Там я понял, что внутри меня есть маленькая комнатка, в которой нет ничего, кроме кроватки, в которой – меленький и несмышленый – лежу я, ковыряя в жидкой стене дырочки, сквозь каждую дырочку – раз в столетие – как праздник, пробивается свет. Он вливается в комнату в виде горошины. Горошина света катится в воздухе, обращаясь вокруг своей оси, и за несколько световых лет она долетает до моей ноздри. Я ничего не могу с собой поделать. Никак не могу противостоять. Горошина света плавно вплывает мне в ноздрю, катится по ней. Я ощущаю, как она плывет во мне, освещая мой устоявшийся мрак. Она прокатывается сквозь меня и вылетает через задний проход. Тоска. Я ковыряю пальцем стену. За мной наблюдает здание, мерцающие огни которого покачивают мой челнок. Это здание похоже на завод имени Пегельмана, на котором работала моя мать, на котором работал и я – ровно месяц. В белом халате. В белой шапочке. Как горошина света среди других горошин. В отделе, где я работал, все так ходили. И мне это нравилось. Я сортировал детали, бракованные выбрасывал, целые ставил на тары. Это было похоже на перебирание ягод. Даже проще: ягоды мнутся и дают сок, детали мялись (усы транзисторов), но это им не вредило. Тары ставил на поднос. За день набиралось до нескольких десятков. Относил подносы на металлическую каталку и – с торжественностью санитара, который везет покойника, – вез ее в комнату, где сидели женщины и проверяли эти детали при помощи приборов.
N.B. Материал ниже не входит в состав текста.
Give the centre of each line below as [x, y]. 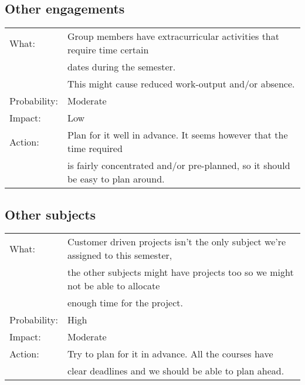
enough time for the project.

Я обедал с рабочими за грязными столами. Они не носили белых халатов. Меня это возвышало в моих глазах. Они смотрели на меня, как на фрика. Я пил кефир или молоко. Белое перетекало в белое. И мне казалось, что внутри я тоже становлюсь белым. Не помню, какая там была еда. Помню кефир и молоко в граненом стакане. Иногда был борщ. Борщ в нашем городе везде был одинаковый, но особенно хорош он был в железнодорожной столовой (на углу Виру и Вене, где теперь продают янтарь), там он стоил одиннадцать копеек.
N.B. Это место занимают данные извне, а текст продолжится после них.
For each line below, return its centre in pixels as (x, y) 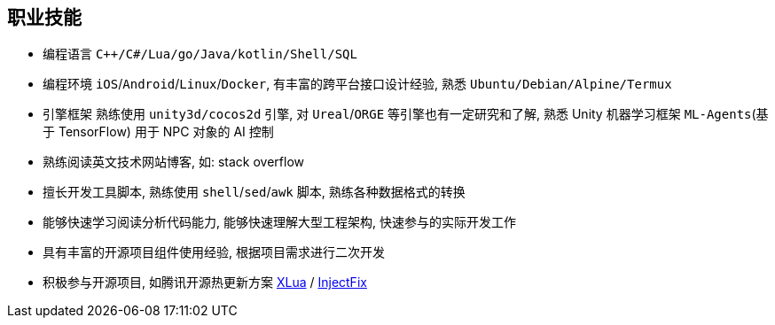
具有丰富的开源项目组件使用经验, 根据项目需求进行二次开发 (214, 252)
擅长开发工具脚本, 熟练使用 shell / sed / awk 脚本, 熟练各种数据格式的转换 (254, 192)
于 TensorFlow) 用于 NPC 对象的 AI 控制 (158, 132)
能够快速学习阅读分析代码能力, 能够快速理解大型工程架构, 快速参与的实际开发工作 (279, 222)
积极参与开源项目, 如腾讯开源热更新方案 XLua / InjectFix (205, 282)
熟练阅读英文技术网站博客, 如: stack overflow (173, 162)
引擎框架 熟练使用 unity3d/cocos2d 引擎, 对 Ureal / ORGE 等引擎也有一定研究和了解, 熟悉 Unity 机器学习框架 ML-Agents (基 (406, 114)
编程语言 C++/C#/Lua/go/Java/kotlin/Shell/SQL (200, 54)

Ко мне стали наведываться привидения; у каждого была своя биография, своя история, судьба – всё это помещалось в маленьком кисете. «На, понюхай!» – говорило мне привидение, подсовывая к ноздрям щепотку мелового раствора. Парализованный ужасом, не в силах противиться, я втягивал костный прах в себя, и мне открывалась судьба визитера… Привидения рассказывали мне о том, что происходит в моем родном городе… Я многое о себе понял. Моя смерть ничего не значит. Ни для кого. Исчезновение такой букашки, как я, ничего не изменит. Всё будет как прежде – вращаться, звенеть, трезвонить, шмели и осы будут жужжать, снег будет редкий и грязный, в газетах будет всегдашняя чепуха… поливальные машины будут размазывать металлическими щетками пыль… в кабинетах будут пить кофе, обсасывать сплетни… на конвейерах будут сонливо жаловаться на боли в суставах… город никогда не изменится, он останется таким же, каким он был изначально задуман… не людьми, потому что они – заложники города, а некой сверхъестественной – больше, чем сама история народов, – силой, которая бросила в эту землю, как метеорит, семя своей воли, оставив пробоину в пространстве, и в этой пробоине завелись люди, как в сыром месте мокрицы или дрозофилы возле подгнившего фрукта.
…а моя смерть… моя маленькая смерть… она ко мне приходила тоже, старая-престарая женщина с крючковатыми пальцами и дверной скважиной вместо лица, вся, как полагается, в черном, мягкая и неторопливая; она говорила с улыбкой о тихом вечере над рекой, о падающих в воду воронах, сраженных молнией, пробегала по моему плечу холодным взглядом покупателя на рынке… она была мной недовольна: товар залежался, покрылся прыщами и коростой, надо помыться, сходил бы ты в душ…
Я стал ходить в душ, в курилку… мне давали сигареты… Дангуоле привозила табак… у меня был кусочек гашиша, который я прятал в носке, по вечерам я доставал его и нюхал, и смерть отсаживалась, щетинясь, как черт на ладан, я ухмылялся…
Мне стал слышаться звук – это был гул, он шел откуда-то из подвала. Мы были на девятом этаже. Но когда подходил к окошку, оказывался на втором. Звук был существенно. В нем было послание. Он меня магнетизировал. Я беспокоился. Никак не удавалось. Где-то была грандиозная прялка, возле которой сидела тысячерукая арфистка, она дергала за воздушные струны, и звук бежал по коридорам, пронзал мою кожу, не давал спать…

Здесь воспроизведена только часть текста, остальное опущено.